Why is it that children, whom we claim to love, are only lovable when they are ours?

Why do we tolerate tantrums from our own toddlers with patience, but roll our eyes when someone else’s child acts out in public?

Why do we speak of our children as extensions of ourselves, while treating others’ children as irritants, threats, or afterthoughts?

This paradox leads to a deeper question: Is it really love if it’s conditional on possession and lineage?

Wanting Children vs. Loving Children

Wanting children is not the same as loving children.

Many people long for children to fulfill unmet needs within themselves:

The need to feel complete The desire to pass on their legacy The hope to be unconditionally loved The craving to fix the wounds from their own upbringing The societal expectation of having a family

In such cases, children become instruments—not individuals. They are brought into the world not to be truly seen, but to serve a purpose: to complete us, to mirror us, to fix us. This is not love. This is possession. This is projection. This is self-service dressed up as sacrifice.

And unfortunately, it is a recipe for disappointment—for both parent and child.

Because no child can:

Heal a parent’s unresolved trauma Be the version of the self their parent failed to become Exist purely for someone else’s joy or status

Yet this dynamic is more common than we care to admit.

The Illusion of Ownership

We use phrases like “my child” as if children are belongings.
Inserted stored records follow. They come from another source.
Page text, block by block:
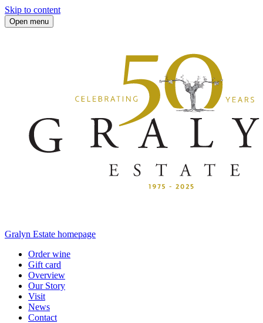
Skip to content
Open menu
Gralyn Estate homepage
Order wine
Gift card
Overview
Our Story
Visit
News
Contact

We post curated photos of them on social media to project an image of happiness or success. We mould them, enrol them in activities, scold or praise them not always based on what they need—but on how we feel or how they make us look.

But here’s the truth: Children do not belong to us.

They are not property. They are not trophies. They are not second chances at our unlived dreams.

They are people—raw, developing souls—entrusted to us for a time. And our task is not to possess them, but to raise them with compassion, guidance, and reverence for who they actually are.

To love a child is to serve their growth, not use them to serve ours.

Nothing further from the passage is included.